**What to produce:** Using only the entries below, output the lines starting at the one containing "Give the centre" and ending at the one containing "fedora, elementaryOS, ubuntu", exactly and inclusive of both, omitting the pictures.

Data excerpts
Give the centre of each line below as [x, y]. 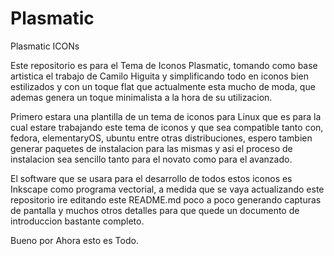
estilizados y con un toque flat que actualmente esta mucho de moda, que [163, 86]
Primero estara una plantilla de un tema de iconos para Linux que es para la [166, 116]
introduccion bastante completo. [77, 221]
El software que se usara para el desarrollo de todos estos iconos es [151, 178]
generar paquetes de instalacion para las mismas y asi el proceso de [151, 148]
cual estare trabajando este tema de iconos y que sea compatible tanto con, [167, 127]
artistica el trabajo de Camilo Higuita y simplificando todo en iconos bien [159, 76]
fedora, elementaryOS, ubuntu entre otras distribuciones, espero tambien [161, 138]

...

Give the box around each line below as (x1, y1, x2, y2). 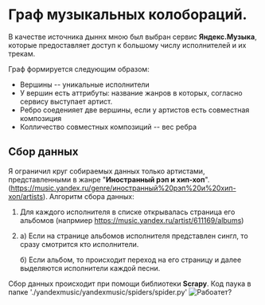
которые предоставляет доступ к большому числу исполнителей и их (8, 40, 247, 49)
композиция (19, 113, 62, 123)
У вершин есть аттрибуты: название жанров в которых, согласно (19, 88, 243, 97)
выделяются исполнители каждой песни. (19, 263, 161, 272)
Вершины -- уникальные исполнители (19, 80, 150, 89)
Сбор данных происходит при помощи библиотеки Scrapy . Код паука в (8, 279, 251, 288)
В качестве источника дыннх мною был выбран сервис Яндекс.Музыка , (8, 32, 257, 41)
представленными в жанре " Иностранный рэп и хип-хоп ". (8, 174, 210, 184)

**Response box:**
Give the centre of each line below as [x, y]. 
estilizados y con un toque flat que actualmente esta mucho de moda, que [163, 86]
Primero estara una plantilla de un tema de iconos para Linux que es para la [166, 116]
introduccion bastante completo. [77, 221]
El software que se usara para el desarrollo de todos estos iconos es [151, 178]
generar paquetes de instalacion para las mismas y asi el proceso de [151, 148]
cual estare trabajando este tema de iconos y que sea compatible tanto con, [167, 127]
artistica el trabajo de Camilo Higuita y simplificando todo en iconos bien [159, 76]
fedora, elementaryOS, ubuntu entre otras distribuciones, espero tambien [161, 138]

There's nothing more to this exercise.